STUDY MATERIAL
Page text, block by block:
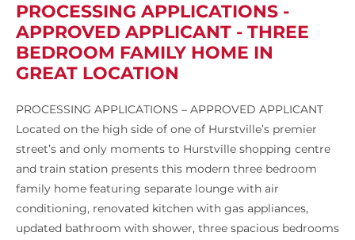
PROCESSING APPLICATIONS -
APPROVED APPLICANT - THREE
BEDROOM FAMILY HOME IN
GREAT LOCATION
PROCESSING APPLICATIONS – APPROVED APPLICANT
Located on the high side of one of Hurstville’s premier
street’s and only moments to Hurstville shopping centre
and train station presents this modern three bedroom
family home featuring separate lounge with air
conditioning, renovated kitchen with gas appliances,
updated bathroom with shower, three spacious bedrooms
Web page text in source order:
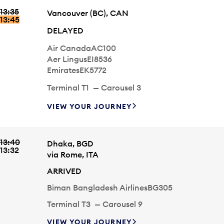
UNITED AIRLINES
TERMINAL T1 CAROUSEL
Arriving time
13:35
13:45
STATUS
DELAYED
City
Vancouver (BC), CAN
Airline
Air Canada
Flight #
AC100
Airline
Aer Lingus
Flight #
EI8536
Airline
Emirates
Flight # EK5772
Terminal T1 Carousel
— Carousel 3
ARRIVING TIME 13:35 13:45
TERMINAL T1
VIEW YOUR JOURNEY
Arriving time
13:40
13:32
STATUS
ARRIVED
City
Dhaka, BGD
via Rome, ITA
Airline
Biman Bangladesh Airlines
Flight #
BG305
Terminal T3 Carousel
— Carousel 9
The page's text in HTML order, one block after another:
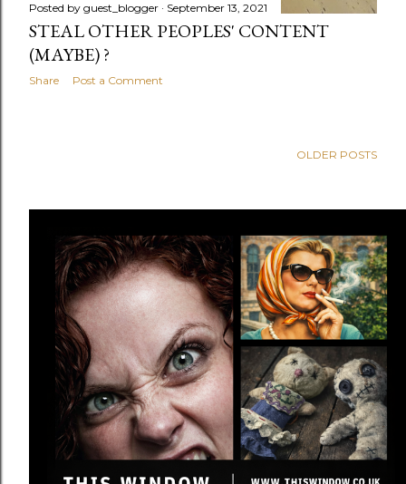
Posted by guest_blogger September 13, 2021
STEAL OTHER PEOPLES' CONTENT
(MAYBE) ?
Share Post a Comment
OLDER POSTS
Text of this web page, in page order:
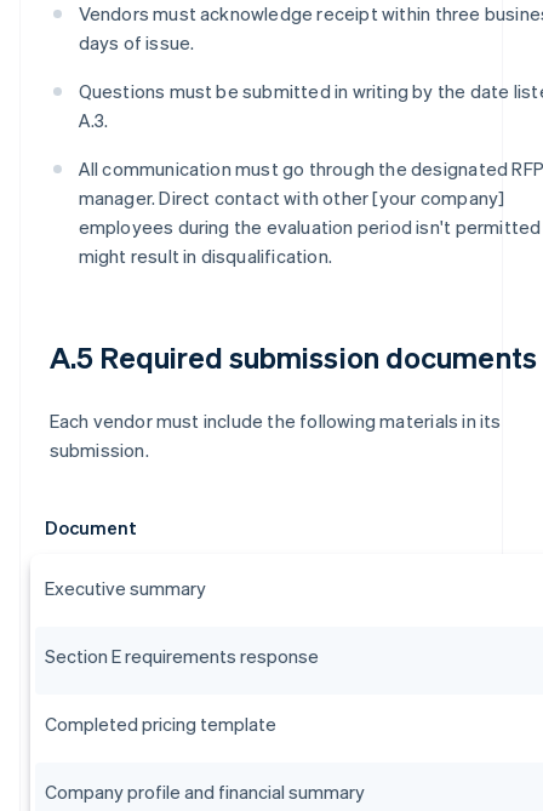
Vendors must acknowledge receipt within three
days of issue.
Questions must be submitted in writing by the date
A.3.
All communication must go through the designated RFP
manager. Direct contact with other [your company]
employees during the evaluation period isn't
might result in disqualification.
A.5 Required submission documents
Each vendor must include the following materials in its
submission.
Document
Executive summary
Section E requirements response
Completed pricing template
Company profile and financial summary
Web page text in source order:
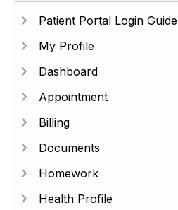
Patient Portal Login Guide
My Profile
Dashboard
Appointment
Billing
Documents
Homework
Health Profile
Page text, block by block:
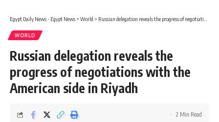
Egypt Daily News - Egypt News > World > Russian delegation reveals the progress of negotiations with the American side in Riyadh
WORLD
Russian delegation reveals the
progress of negotiations with the
American side in Riyadh
2 Min Read
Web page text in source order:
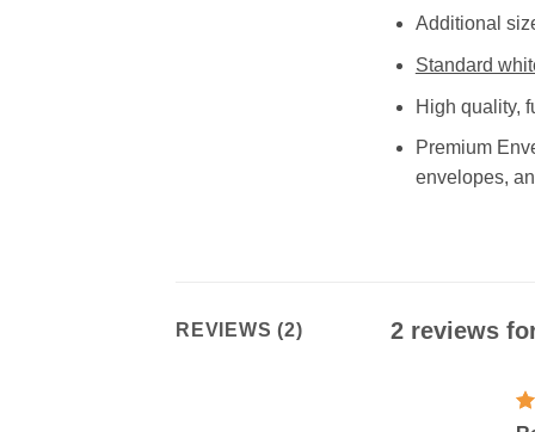
Additional
Standard
High quality,
Premium
envelopes,
REVIEWS (2) 2 reviews
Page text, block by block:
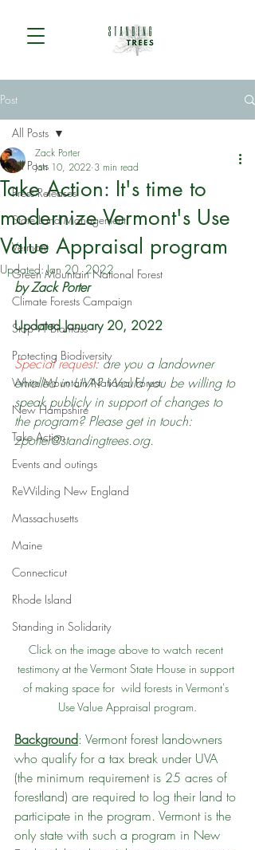
Post
All Posts
Press Releases
State Land Management
Vermont
Green Mountain National Forest
Climate Forests Campaign
Stop VT Biomass
Protecting Biodiversity
White Mountain National Forest
New Hampshire
Take Action
Events and outings
ReWilding New England
Massachusetts
Maine
Connecticut
Rhode Island
Standing in Solidarity
All Posts
Take Action: It's time to
modernize Vermont's Use
Value Appraisal program
Zack Porter
Jan 10, 2022 3 min read
Updated:Jan 20, 2022
by Zack Porter
Updated January 20, 2022
Special request: are you a landowner
enrolled in UVA? Would you be willing to
speak publicly in support of changes to
the program? Please get in touch:
zporter@standingtrees.org.
Click on the image above to watch recent
testimony at the Vermont State House in support
of making space for  wild forests in Vermont's
Use Value Appraisal program.
Background: Vermont forest landowners
who qualify for a tax break under UVA
(the minimum requirement is 25 acres of
forestland) are required to log their land to
participate in the program. Vermont is the
only state with such a program in New
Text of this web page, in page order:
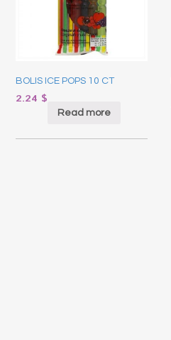
BOLIS ICE POPS 10 CT
2.24 $
Read more
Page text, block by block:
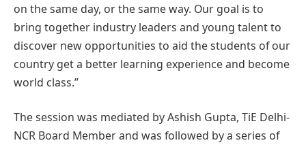
on the same day, or the same way. Our goal is to
bring together industry leaders and young talent to
discover new opportunities to aid the students of our
country get a better learning experience and become
world class.”
The session was mediated by Ashish Gupta, TiE Delhi-
NCR Board Member and was followed by a series of
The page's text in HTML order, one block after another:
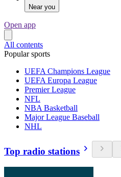
Near you
Open app
All contents
Popular sports
UEFA Champions League
UEFA Europa League
Premier League
NFL
NBA Basketball
Major League Baseball
NHL
Top radio stations
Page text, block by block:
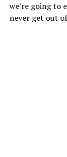
we’re going to
never get out

GOAL OF THE EXERCISE
Search the listing for "summary" and copy each line holding it.

OUTPUT OF THE EXERCISE
Executive summary
Company profile and financial summary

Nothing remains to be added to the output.